Breaking Hearts Tour
- Poster to the concert in Landover, Maryland
- Location: North America
- Associated album: Breaking Hearts
- Start date: 17 August 1984
- End date: 18 November 1984
- Legs: 1
- No. of shows: 62

Elton John concert chronology
- European Express Tour (1984); Breaking Hearts Tour (1984); Ice on Fire Tour (1985–86);

= Breaking Hearts Tour =

1984 concert tour by Elton John

Breaking Hearts Tour was the North American leg of the Elton John Breaking Hearts Tour. The European leg was dubbed "European Express". The tour started on 17 August 1984, at Tempe, Arizona.
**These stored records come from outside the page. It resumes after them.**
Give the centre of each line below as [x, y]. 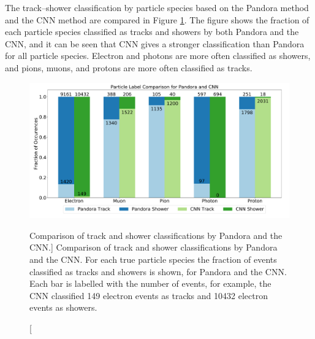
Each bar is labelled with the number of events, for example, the [150, 283]
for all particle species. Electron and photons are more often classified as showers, [158, 56]
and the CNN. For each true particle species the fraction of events [153, 259]
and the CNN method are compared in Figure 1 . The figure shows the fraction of [157, 19]
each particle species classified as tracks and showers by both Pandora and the [152, 32]
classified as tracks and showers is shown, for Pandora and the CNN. [158, 271]
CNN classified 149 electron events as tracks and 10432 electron [149, 295]
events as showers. [63, 307]
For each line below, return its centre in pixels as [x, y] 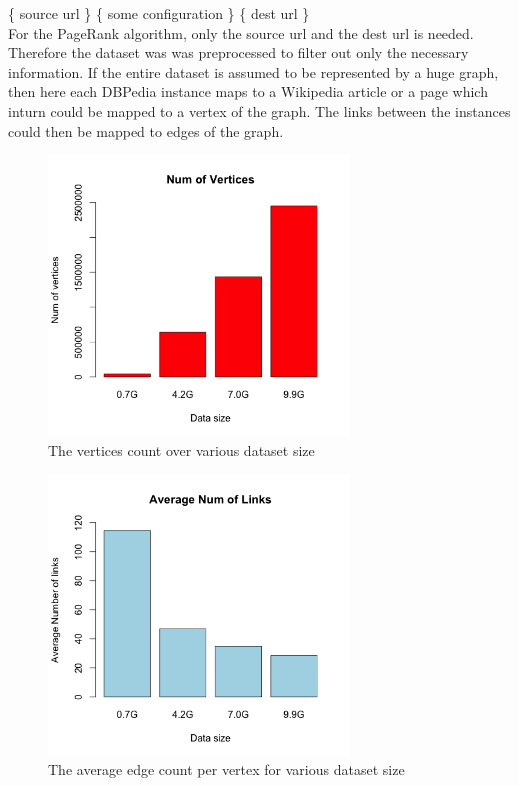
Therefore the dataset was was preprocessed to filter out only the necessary [238, 52]
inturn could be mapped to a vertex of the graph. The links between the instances [259, 110]
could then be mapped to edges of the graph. [146, 130]
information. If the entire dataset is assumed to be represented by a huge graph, [253, 71]
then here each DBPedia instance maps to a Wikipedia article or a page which [248, 91]
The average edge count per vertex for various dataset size [226, 769]
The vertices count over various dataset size [181, 449]
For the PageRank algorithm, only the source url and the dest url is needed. [241, 32]
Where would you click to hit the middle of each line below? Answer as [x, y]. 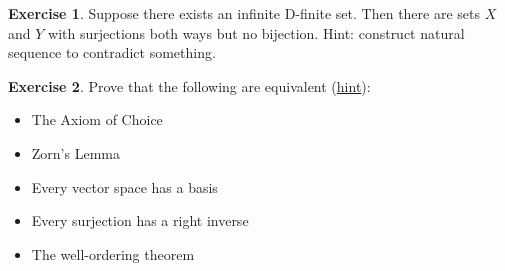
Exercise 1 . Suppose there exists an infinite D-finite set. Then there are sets [244, 13]
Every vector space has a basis [124, 186]
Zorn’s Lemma [75, 152]
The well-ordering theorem [113, 253]
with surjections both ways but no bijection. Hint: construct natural [256, 32]
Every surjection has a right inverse [140, 220]
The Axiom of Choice [97, 119]
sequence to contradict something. [112, 52]
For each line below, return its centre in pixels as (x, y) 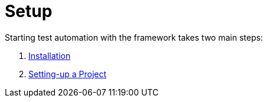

It included five sold-out concerts in New York City performed at Madison Square Garden.

==Tour==
The North American leg of the tour began on 17 August 1984, at the ASU Activity Center in Tempe and ended 62 shows later at the USF Sun Dome in Tampa, Florida. The set list began with Tiny Dancer and included songs from John's latest album, including "Li’l Frigerator", "Restless", "Sad Songs (Say So Much)" and, occasionally, "Who Wears These Shoes".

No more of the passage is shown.